How U.S. wood machinery makers can have a global voice
By Brian Donohue
December 22, 2015 | 5:13 pm UTC
Brian Donohue, Safety Speed
Brian Donohue, President of Safety Speed Manufacturing

Have you ever skipped voting in an election, then complained about the policies?

Every voice makes a difference in voting, and in setting wood industry machinery standards. Thanks to the Woodworking Machinery Manufacturers of America, U.S. equipment makers now have a chance to influence global machine standards.

We all wonder how much our voice can make a difference and for the most part I think a lot of us don't have the time, resources and sometimes the energy to really think we can make a difference when it comes to government policy.

Well recently WMMA proved me wrong, and helped to save my main product line from becoming out of compliance right in my own backyard due to the influence of foreign countries working on worldwide standards. WMMA is watching policies that affect how you are able to put food on your table for your family, policies and standards that could change the way you do business or even put you out of business.
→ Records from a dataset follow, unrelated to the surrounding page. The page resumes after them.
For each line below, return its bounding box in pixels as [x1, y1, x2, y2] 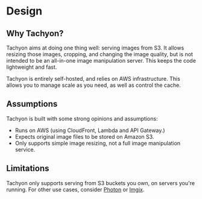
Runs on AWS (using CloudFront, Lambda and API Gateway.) [14, 127, 165, 134]
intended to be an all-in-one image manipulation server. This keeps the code [6, 57, 196, 64]
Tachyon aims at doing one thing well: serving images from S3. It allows [6, 44, 185, 51]
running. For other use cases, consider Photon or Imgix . [6, 186, 145, 193]
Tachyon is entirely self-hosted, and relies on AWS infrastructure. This [6, 75, 181, 82]
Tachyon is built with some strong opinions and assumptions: [6, 115, 158, 122]
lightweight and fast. [6, 63, 57, 71]
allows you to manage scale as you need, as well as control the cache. [6, 81, 181, 89]

As a member of WMMA, I was fortunate to learn of new International Standards that are being worked on for several types of equipment in our industry, one of them specifically being one of our bread and butter products. As a member of the association I was informed that International Standards (ISO) were being considered for Vertical Panel Saws, standards that could one day be adopted by the United States and enforced by our regulatory bodies of government.
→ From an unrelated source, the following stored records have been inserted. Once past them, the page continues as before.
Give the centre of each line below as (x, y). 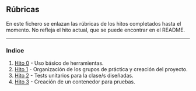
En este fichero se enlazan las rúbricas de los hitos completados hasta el (94, 23)
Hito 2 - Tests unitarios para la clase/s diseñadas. (74, 76)
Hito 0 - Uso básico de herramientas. (59, 63)
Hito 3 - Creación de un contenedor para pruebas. (75, 82)
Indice (15, 50)
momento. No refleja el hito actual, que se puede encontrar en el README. (96, 30)
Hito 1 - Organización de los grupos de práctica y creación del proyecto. (101, 69)
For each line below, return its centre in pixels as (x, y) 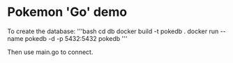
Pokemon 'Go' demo (67, 12)
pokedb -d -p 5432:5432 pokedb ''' (76, 38)
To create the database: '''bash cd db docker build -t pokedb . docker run (113, 31)
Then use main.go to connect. (50, 52)
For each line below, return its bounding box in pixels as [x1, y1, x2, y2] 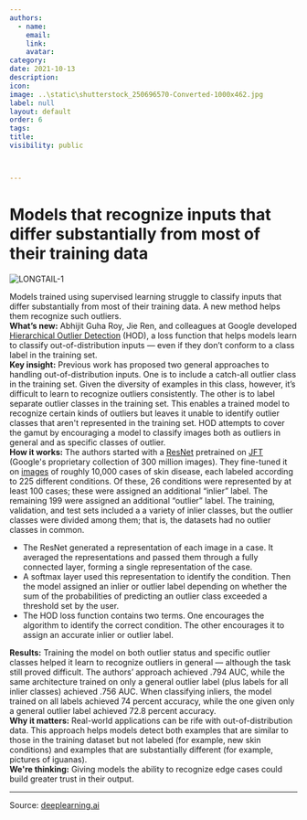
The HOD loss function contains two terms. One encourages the [22, 610, 265, 621]
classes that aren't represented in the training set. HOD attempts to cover [9, 417, 285, 428]
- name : [17, 22, 48, 31]
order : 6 [9, 115, 43, 124]
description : [9, 73, 59, 82]
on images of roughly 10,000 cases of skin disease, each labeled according [9, 465, 294, 476]
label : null [9, 98, 55, 108]
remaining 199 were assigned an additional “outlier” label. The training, [9, 495, 276, 506]

Thanks to the WMMA I decided to investigate in more detail. I learned that the standard being considered was modeled after standards that had originated in Europe and were in no way similar to how our machinery was designed or even operated. However, because the standard incorporated all vertical panel saws we would have been in serious trouble, our US Made products could have no longer been acceptable to agencies such as OSHA in our own country.

Because I was well informed due to my relationship with WMMA, I was not only able to stay on top of the situation but I was able to be involved in the development of the standard along with other countries, protecting  our designs and other similar made U.S. products. This was not an overnight task but neither is the growth and longevity of your business. As we all know the US is a large market and we have a lot of opportunity here, however your foreign competitor has that same knowledge. Don't let a foreign company be the one to decide how your products should be designed for the United States consumer.
If you are interested in getting involved in the standards development arena, we encourage you to join the WMMA Technical Standards Committee. The Technical Standards Committee monitors the world standards arena, educates WMMA members on the impact of specific standards on their business and serves as a watchdog to protect WMMA member interest in both USA and International Markets. Click here to learn about the WMMA Technical Standards Committee.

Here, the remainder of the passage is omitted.